〔米株式〕ダウ反落、219ドル安=コロナ抑制策で景気悪化懸念(20日) 2020年11月21日 06時59分

 【ニューヨーク時事】週末20日のニューヨーク株式相場は、新型コロナウイルス感染抑制策が景気を悪化させるとの懸念が広がる中、反落した。優良株で構成するダウ工業株30種平均は前日終値比219.75ドル安の2万9263.48ドルで終了。ハイテク株中心のナスダック総合指数は49.74ポイント安の1万1854.97で引けた。
 ニューヨーク証券取引所の出来高は前日比4903万株増の9億8559万株。
 コロナ感染再拡大を受け、カリフォルニア州が夜間外出禁止令を明らかにしたほか、ニューヨーク市は飲食店の店内飲食などを近く禁止する可能性が高いとしており、規制強化が景気悪化につながるリスクが高まっている。こうした中で強材料も乏しく、ダウは軟調な展開を維持した。
 また、ムニューシン米財務長官は19日、財務省と連邦準備制度理事会(FRB)が導入した企業向け融資策など一部の新型コロナ緊急制度に関し、12月末の期限を延長しないと表明。感染再拡大の状況下での打ち切りが弱材料になった可能性がある。
 市場では「夜の経済が止まると影響は大きい。こうした規制措置が広がりつつある。JPモルガン・チェースもこうした動きを背景に来年1~3月期の米経済についてマイナス成長と予想している」(日系証券)との指摘が聞かれた。

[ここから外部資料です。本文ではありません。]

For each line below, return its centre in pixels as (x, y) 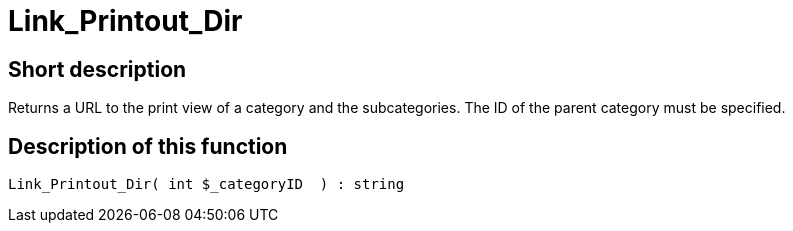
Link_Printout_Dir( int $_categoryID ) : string (206, 184)
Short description (97, 69)
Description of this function (148, 146)

 個別銘柄では、景気敏感株のボーイングが2.9%安と、ダウ構成銘柄では下落率が首位。昨日上昇率首位のセールスフォース・ドットコムは2.5%安。アップルは1.1%安。マイクロソフトが1.1%安。金融株のゴールドマン・サックスが0.6%安、JPモルガン・チェースは0.8%安。一方、ナイキは0.8%高、スリーエムは0.8%高。